Boris was in America yesterday. He met Donald Trump, and the two of them are looking more and more alike. Trump now has a pair of eleven-letter words of his own to contend with: impeachment proceedings. (OK, an impeachment inquiry.) I was hoping it would never come to this, mainly because the impeachment process, if that’s what we get, may well galvanise support for Trump. Then on Monday we had 16-year-old climate activist Greta Thunberg giving a very powerful and emotional speech in front of the likes of Trump. So much has happened already this week and we’re less than half-way through.

On Sunday I spoke to my parents. They’ve booked their flights to Europe; they’ll be coming this way in May and will stay here for ten weeks. Can’t wait. (But it is a very long wait.) They’ll be flying direct, which I warned Dad never to do. “But we’ll have three hours in Dubai,” Mum said. Bloody great. We ended up talking, for some reason, about the Māori language. In the three years I’ve been away, it seems to have exploded. Ring up your bank now, and apparently you get a Māori (or should I say Te Reo) lesson while you’re on hold. As if the god-awful music wasn’t bad enough. My parents and aunt and uncle resent all of this, and I don’t blame them. A lady in my apartment block just forwarded me a letter she’d sent to some MPs about our situation, and at the beginning and end of the letter she’d written a sentence in Māori, complete with macrons (which represent long vowels), like the one I’ve put on the a in Māori. This woman is 0% Māori, but presumably she thinks slipping into that tongue for a few lines will help her cause when dealing with politicians. It’s a beautiful, powerful language (and the argument that it isn’t a real language because it wasn’t originally written down is absurd), but Māorification seems to be going too far, and who knows where it will stop.

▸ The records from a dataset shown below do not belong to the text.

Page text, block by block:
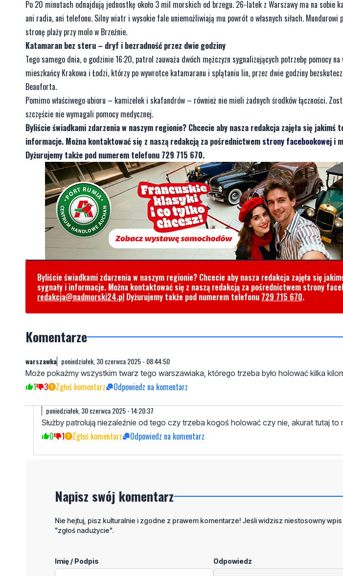
Po 20 minutach odnajdują jednostkę około 3 mil morskich od brzegu. 26-latek z Warszawy ma na sobie
ani radia, ani telefonu. Silny wiatr i wysokie fale uniemożliwiają mu powrót o własnych siłach. Mundurowi
stronę plaży przy molo w Brzeźnie.
Katamaran bez steru – dryf i bezradność przez dwie godziny
Tego samego dnia, o godzinie 16:20, patrol zauważa dwóch mężczyzn sygnalizujących potrzebę pomocy
mieszkańcy Krakowa i Łodzi, którzy po wywrotce katamaranu i splątaniu lin, przez dwie godziny
Beauforta.
Pomimo właściwego ubioru – kamizelek i skafandrów – również nie mieli żadnych środków łączności.
szczęście nie wymagali pomocy medycznej.
Byliście świadkami zdarzenia w naszym regionie? Chcecie aby nasza redakcja zajęła się jakimś
informacje. Można kontaktować się z naszą redakcją za pośrednictwem strony facebookowej i
Dyżurujemy także pod numerem telefonu 729 715 670.
Byliście świadkami zdarzenia w naszym regionie? Chcecie aby nasza redakcja zajęła się
sygnały i informacje. Można kontaktować się z naszą redakcją za pośrednictwem strony
redakcja@nadmorski24.pl Dyżurujemy także pod numerem telefonu 729 715 670.
Komentarze
warszawka poniedziałek, 30 czerwca 2025 - 08:44:50
Może pokażmy wszystkim twarz tego warszawiaka, którego trzeba było holować kilka
1 3 Zgłoś komentarz Odpowiedz na komentarz
poniedziałek, 30 czerwca 2025 - 14:20:37
Służby patrolują niezależnie od tego czy trzeba kogoś holować czy nie, akurat tutaj
0 1 Zgłoś komentarz Odpowiedz na komentarz
Napisz swój komentarz
Nie hejtuj, pisz kulturalnie i zgodne z prawem komentarze! Jeśli widzisz niestosowny
"zgłoś nadużycie".
Imię / Podpis Odpowiedz

It’s real Autumn here now, and I don’t mind that at all. Spring and autumn in Timișoara are lovely.

A black day

Yesterday morning I switched on the seven o’clock news. To my shock, the first item (on Romanian TV) was a shooting that had taken place in two mosques in Christchurch. At that stage the details were fairly sketchy. “Between 9 and 25” deaths, they reported. After my first lesson, which finished at 9:30, I called my parents. Soon the death toll was being reported as 49, with dozens more seriously injured. The perpetrator is obviously a very sick individual, in the mould of Anders Breivik, who killed 77 people in Norway in 2011. I think the suspect even praised Breivik in his social media posts, although if you took everything you saw on social media at face value, you’d never leave the house.

New Zealand has seemed somehow immune from terrorism and extreme hatred, two islands of tranquillity in the Pacific. Now the country is dealing with its own 9/11. How could this happen? How could he get his hands on this sort of weapon so easily? I imagine legislation to tighten firearms laws will be rushed through parliament in the coming days. As for Christchurch, what a nightmarish nine years it has been.

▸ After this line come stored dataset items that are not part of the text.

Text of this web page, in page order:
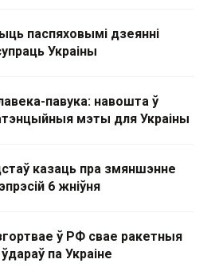
паспяховымі дзеянні
Украіны
павука: навошта ў
мэты для Украіны
казаць пра змяншэнне
6 жніўня
ў РФ свае ракетныя
па Украіне
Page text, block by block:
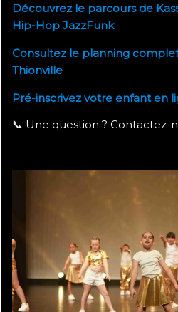
Découvrez le parcours de
Hip-Hop JazzFunk
Consultez le planning
Thionville
Pré-inscrivez votre enfant en
📞 Une question ? Contactez-

For me, life has carried on as normal. Plenty of work this week (33 hours of teaching) with some quite knackering days mixed in. Yesterday I tried to get Albert (the seven-year-old) to watch Peppa Pig. It was otherwise a successful session, but Peppa Pig was a dead loss. This is boring. After less than five minutes. I get this quite a lot. I want to say “Get used to it buddy!” or “In a few years, being bored will be the least of your worries” or even “Tough shit!”. This morning’s lesson with the 17-year-old girl wasn’t easy. She has an £800 iPhone, which never stops beeping and buzzing and vibrating. Has she ever stopped to think that it’s weird to have a phone that most people in her city couldn’t dream of affording, having never earned a penny in her life? Today I wanted to take a hammer to it.